- Born: 1965 (age 59–60)
- Education: Eton College St Andrew's University
- Alma mater: University of Ulster
- Known for: Gurning self-portraits
- Website: tomswork.com

= Tom Hallifax =

Tom Hallifax (born 1965) is an Anglo-Irish contemporary artist who came to prominence in 1993 when his gurning self-portraits were used to publicise the National Portrait Gallery's BP Portrait Award Exhibition. Hallifax, who has lived and worked in Belfast, London, and in a remote cottage on an island off Donegal, currently resides in Dorset.

== Early life and education ==
Hallifax grew up in Hampshire, the descendant of three generations of Admirals. He was educated at Eton and St Andrew's University (1984–1988), where he read Art History, before studying Fine Art at the University of Ulster from 1989 to 1992.

== Career ==
In 1994, Hallifax was commissioned by the Prince of Wales to paint Derek Hill and the garden at Highgrove for the Prince's Trust when he completed a portrait of Chris and Lavender Patten on a visit to Hong Kong as Royal Tour Artist.

As a portraitist, his commissions have included The Prince of Wales, the last Governor of Hong Kong (Chris Patten), the Lord Mayor of Belfast (Sammy Wilson), the Chancellor of the University of Ulster (Julia, Baroness Neuberger), Professor Dame Ingrid Allen (Belfast University), John Diamond and Nigella Lawson.
Recent work has been mainly figurative, with series including Irish tractors, running chickens and ugly dogs, all painted on a heroic scale. Hallifax continues to paint self-portraits in which he is often "unattractive, or strange, or both".

Hallifax's best-known self-portrait, used to advertise the BP Portrait Award on the London Underground, was bought by the fashion designer Paul Smith and now hangs in his shop in London's Covent Garden.

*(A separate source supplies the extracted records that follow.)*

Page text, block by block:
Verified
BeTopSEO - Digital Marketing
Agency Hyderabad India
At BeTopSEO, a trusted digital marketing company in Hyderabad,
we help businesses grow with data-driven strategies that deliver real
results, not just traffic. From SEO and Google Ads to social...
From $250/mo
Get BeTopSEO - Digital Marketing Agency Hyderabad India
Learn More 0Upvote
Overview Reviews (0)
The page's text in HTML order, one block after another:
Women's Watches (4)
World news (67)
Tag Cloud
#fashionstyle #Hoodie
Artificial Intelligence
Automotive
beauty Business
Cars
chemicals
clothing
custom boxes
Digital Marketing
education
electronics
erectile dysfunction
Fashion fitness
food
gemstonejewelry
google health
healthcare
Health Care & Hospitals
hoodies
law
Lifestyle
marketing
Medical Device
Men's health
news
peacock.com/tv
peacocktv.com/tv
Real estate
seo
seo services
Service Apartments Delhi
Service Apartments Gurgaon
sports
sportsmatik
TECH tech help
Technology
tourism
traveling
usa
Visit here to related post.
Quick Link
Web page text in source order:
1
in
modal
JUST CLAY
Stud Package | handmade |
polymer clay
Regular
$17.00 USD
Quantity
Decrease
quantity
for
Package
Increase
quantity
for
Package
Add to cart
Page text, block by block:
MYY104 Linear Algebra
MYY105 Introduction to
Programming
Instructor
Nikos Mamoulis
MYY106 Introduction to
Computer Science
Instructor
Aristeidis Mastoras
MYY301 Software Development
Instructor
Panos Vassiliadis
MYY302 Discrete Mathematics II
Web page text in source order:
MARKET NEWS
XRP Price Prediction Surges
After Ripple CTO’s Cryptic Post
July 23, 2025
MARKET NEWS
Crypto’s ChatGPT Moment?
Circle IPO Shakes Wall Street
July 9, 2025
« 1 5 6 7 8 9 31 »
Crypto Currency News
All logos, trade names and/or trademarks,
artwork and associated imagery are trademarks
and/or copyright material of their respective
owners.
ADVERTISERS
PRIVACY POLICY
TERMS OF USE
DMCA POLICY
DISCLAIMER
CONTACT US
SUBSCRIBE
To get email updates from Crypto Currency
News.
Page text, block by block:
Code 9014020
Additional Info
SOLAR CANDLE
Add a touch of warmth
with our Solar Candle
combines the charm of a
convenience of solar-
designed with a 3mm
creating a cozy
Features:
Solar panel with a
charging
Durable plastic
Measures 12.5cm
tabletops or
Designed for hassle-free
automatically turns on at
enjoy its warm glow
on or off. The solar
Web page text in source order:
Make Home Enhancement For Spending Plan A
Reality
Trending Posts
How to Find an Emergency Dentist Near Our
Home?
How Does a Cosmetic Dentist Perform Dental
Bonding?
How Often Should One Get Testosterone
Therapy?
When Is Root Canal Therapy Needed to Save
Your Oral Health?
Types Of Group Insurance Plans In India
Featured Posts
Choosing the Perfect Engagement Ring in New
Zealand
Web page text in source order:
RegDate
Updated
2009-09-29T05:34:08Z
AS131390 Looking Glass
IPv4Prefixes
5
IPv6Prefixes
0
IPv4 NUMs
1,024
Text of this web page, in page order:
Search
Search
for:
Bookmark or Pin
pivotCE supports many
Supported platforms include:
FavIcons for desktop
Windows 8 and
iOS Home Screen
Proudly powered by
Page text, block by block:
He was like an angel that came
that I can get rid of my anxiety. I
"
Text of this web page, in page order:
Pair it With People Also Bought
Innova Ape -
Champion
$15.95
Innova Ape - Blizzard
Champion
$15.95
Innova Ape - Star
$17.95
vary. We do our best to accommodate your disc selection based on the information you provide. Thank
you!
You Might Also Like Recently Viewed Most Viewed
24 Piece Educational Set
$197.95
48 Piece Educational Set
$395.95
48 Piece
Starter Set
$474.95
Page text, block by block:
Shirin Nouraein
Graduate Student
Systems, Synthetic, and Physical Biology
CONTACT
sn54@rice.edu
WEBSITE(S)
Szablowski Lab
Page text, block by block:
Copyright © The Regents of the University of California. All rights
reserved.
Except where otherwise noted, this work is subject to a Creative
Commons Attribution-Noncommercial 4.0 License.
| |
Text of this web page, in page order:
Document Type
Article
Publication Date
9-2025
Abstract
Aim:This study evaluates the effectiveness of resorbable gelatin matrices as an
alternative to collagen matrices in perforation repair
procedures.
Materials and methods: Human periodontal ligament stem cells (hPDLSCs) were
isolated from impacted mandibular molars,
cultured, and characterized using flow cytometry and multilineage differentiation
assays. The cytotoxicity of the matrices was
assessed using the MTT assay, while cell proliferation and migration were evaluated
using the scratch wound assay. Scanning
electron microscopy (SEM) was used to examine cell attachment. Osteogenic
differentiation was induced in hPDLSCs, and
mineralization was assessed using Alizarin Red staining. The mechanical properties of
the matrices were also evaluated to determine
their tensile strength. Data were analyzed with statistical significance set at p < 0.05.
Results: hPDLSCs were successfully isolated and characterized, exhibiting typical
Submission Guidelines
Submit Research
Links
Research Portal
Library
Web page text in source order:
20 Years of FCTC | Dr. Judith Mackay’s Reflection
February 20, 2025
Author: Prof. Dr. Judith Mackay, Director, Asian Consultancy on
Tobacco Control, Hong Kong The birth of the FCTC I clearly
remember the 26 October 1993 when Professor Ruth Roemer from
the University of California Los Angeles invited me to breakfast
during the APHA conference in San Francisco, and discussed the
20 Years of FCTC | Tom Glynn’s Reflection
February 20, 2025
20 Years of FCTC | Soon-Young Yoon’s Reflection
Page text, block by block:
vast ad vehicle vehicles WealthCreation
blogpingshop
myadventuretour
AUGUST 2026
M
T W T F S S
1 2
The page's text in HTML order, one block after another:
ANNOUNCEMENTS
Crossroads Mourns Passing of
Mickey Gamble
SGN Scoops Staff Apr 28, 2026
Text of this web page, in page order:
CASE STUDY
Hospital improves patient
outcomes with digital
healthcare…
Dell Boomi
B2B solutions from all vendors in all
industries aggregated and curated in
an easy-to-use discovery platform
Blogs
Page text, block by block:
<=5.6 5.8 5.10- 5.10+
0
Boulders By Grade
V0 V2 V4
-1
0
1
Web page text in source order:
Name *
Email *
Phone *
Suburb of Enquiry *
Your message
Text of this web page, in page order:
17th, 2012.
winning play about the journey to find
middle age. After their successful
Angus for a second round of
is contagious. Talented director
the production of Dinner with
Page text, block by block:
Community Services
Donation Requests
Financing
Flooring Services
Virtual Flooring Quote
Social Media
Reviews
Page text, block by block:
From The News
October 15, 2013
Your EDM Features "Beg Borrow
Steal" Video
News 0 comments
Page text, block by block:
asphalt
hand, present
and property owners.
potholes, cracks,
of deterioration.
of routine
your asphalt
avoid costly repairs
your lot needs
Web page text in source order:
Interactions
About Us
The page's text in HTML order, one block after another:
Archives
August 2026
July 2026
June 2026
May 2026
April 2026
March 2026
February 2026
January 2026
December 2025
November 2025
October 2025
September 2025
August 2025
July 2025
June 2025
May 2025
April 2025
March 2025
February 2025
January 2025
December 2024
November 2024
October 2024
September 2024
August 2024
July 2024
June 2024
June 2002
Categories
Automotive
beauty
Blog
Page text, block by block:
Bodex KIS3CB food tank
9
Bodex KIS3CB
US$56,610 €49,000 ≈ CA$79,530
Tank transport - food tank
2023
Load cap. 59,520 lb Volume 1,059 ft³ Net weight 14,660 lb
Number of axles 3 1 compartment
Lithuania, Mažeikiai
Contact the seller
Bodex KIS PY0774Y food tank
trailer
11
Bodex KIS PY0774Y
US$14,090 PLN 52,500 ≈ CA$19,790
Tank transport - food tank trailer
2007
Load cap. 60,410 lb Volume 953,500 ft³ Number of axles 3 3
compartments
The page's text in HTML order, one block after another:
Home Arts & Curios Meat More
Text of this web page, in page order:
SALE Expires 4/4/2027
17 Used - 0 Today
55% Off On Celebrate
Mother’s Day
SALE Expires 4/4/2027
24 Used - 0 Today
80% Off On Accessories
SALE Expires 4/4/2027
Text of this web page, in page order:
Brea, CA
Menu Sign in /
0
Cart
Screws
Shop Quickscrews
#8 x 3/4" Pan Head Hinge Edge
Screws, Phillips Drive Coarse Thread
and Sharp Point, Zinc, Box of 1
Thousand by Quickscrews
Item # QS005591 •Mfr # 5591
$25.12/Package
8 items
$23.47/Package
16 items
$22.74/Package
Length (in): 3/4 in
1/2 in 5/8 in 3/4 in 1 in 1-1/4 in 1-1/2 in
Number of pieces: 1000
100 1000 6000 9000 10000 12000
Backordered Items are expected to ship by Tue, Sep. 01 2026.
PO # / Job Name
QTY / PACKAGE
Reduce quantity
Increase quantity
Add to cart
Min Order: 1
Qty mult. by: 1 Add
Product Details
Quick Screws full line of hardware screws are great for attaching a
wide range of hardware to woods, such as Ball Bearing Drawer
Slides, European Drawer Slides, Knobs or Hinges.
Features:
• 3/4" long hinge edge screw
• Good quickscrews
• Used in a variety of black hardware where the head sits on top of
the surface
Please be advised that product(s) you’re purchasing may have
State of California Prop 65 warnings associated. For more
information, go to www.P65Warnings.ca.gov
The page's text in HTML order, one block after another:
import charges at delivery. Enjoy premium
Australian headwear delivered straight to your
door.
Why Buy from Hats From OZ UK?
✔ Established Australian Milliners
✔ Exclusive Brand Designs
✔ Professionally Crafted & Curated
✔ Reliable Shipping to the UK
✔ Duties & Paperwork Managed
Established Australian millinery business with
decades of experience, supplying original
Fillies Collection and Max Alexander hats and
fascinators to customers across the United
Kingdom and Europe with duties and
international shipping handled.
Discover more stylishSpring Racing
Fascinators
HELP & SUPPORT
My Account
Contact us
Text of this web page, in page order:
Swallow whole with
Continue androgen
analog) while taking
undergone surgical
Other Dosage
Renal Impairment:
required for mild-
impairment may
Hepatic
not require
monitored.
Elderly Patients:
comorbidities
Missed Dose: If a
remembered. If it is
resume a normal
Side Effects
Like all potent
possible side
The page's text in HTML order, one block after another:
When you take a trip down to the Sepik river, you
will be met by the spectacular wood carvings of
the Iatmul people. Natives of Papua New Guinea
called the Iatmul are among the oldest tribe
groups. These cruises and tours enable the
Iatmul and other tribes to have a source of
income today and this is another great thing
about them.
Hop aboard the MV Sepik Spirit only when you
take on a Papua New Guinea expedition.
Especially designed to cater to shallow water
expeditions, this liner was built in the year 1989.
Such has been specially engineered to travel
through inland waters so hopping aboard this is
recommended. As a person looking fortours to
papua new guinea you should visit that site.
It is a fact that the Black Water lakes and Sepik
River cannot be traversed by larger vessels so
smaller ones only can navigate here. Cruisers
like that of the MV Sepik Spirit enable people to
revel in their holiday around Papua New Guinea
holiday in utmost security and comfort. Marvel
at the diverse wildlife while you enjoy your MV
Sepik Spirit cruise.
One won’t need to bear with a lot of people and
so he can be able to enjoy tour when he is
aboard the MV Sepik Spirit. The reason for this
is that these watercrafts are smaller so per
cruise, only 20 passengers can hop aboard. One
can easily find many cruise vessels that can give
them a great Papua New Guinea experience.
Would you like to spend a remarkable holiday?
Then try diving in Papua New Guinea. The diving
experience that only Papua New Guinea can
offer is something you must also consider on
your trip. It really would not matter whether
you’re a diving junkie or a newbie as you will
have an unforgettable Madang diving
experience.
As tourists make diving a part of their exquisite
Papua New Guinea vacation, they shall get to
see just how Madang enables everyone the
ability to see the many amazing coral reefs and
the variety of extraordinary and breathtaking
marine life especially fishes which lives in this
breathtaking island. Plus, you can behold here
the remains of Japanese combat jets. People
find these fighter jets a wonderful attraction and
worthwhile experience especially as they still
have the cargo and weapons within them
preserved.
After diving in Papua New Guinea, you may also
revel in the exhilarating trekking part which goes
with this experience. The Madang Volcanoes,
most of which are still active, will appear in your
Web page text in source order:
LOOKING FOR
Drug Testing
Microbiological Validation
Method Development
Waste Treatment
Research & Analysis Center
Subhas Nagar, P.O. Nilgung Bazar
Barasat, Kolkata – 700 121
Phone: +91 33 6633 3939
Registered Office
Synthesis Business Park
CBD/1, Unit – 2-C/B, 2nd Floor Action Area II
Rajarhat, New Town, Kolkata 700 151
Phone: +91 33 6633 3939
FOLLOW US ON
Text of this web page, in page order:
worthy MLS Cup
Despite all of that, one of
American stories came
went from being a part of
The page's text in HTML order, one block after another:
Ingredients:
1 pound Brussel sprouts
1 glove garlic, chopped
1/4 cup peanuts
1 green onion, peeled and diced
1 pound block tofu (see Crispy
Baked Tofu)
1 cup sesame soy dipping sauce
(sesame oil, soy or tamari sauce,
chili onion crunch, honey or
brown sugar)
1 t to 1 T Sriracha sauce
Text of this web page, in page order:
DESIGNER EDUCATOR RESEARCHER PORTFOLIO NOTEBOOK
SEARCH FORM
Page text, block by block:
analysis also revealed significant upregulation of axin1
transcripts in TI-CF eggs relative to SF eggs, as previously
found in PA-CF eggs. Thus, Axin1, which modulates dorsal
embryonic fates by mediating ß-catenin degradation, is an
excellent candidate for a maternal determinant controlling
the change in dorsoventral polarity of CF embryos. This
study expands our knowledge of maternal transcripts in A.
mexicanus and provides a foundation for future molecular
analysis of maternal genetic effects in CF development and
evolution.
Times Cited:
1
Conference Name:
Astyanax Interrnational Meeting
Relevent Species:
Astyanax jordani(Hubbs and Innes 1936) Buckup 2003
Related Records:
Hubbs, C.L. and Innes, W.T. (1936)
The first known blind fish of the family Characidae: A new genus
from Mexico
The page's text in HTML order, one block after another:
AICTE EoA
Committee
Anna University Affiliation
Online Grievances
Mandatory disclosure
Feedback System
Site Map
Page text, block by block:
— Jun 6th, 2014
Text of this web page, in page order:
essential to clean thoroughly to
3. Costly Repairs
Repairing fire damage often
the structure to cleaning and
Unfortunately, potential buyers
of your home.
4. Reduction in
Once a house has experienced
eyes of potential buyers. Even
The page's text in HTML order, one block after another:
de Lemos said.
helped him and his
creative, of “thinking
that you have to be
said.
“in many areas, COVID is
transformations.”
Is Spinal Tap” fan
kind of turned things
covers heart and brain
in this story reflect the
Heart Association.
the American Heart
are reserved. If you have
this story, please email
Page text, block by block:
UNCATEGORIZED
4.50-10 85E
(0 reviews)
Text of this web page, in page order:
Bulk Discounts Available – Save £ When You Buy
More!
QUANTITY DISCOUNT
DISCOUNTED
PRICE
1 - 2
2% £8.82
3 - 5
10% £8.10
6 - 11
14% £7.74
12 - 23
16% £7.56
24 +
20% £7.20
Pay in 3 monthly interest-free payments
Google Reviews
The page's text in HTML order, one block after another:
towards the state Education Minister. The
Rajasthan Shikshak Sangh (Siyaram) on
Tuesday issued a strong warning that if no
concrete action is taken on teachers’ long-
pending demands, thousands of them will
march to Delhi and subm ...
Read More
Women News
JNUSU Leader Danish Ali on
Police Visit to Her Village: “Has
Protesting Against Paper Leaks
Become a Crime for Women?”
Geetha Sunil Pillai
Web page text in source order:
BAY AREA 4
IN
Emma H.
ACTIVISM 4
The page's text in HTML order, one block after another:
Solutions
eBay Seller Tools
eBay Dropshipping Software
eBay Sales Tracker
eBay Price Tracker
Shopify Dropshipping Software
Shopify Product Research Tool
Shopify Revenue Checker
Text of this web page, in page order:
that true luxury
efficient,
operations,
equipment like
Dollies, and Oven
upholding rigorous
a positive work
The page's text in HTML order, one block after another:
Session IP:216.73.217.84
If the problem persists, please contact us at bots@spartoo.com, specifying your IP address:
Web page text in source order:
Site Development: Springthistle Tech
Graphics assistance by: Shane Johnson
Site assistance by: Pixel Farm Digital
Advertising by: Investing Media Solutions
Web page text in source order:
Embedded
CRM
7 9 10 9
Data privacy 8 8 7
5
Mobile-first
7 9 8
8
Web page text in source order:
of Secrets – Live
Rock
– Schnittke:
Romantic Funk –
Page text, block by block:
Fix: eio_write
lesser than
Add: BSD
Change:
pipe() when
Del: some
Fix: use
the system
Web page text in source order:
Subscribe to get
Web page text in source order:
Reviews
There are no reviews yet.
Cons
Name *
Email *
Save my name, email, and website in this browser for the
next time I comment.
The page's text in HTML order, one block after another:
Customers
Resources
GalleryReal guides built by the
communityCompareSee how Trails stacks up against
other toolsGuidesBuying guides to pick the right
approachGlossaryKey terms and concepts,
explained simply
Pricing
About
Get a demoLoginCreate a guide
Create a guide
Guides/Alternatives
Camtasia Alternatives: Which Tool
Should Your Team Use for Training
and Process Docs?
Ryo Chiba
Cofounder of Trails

In 1994 Hallifax was filmed painting a self-portrait for the Ireland Arts Show, BBC Northern Ireland. In 1999, he was filmed painting the journalist and writer John Diamond for the BBC1 profile Tongue-Tied. Diamond was being treated for the throat cancer that eventually killed him and had recently had had his tongue removed. "Let's see then," asked the artist. Diamond obliged.

In 2001 he was profiled in The Times Magazine.

He has taught at the Ulster Museum (2001), in Belmarsh Prison (2008), and The Prince's Drawing School (now the Royal Drawing School), Shoreditch, (2011–2013, Big Drawings).

== Style ==
His work is recognisable for its use of bold, simple, "vibrant" images, often large-scale, set against simple backgrounds – series subjects have been folded hands, running chickens, 1960's tractors, ugly dogs, and portraits. He also paints small landscape sketches and makes large scale charcoal drawings. His pursuit of striking imagery has led to experimental combinations which fuse the snatched, blurred effects of instant photography with the painstaking formality of traditional oil painting. His playful use and subversion of traditional forms has been described as "undermining the heroic and heroising the ordinary".

== Other activities ==
Hallifax has worked as a chef, and food consultant. He has put on one-off food events at restaurants such as Moro (English Tapas, 2009) and the Zetter Townhouse (EatMyWords, a food story, 2011). He started the mobile food business Chorizo Express and is a partner in the East London pizza restaurant and wine shop Sweet Thursday. Also trained as a green oak carpenter, Hallifax has designed and constructed garden buildings and tree-houses. He is a competent sailor, and a keen forager and culinary mycologist.

== Awards ==
- Royal Ulster Academy, President's Prize (1993)
- National Portrait Gallery BP Awards, Commended (1995–96)
- Artist-in-residence, Ulster Museum (2001)

== Public collections ==
Hallifax's work is in several National Collections, including the Arts Council of Northern Ireland; The National Self-Portrait Collection of Ireland, University of Limerick (NSPCI); National Museums Northern Ireland; Belfast City Hall; Queen's University, Belfast; University of Ulster; Northern Ireland Civil Service; the Royal College of Physicians of Ireland; and the Royal College of Surgeons in Ireland.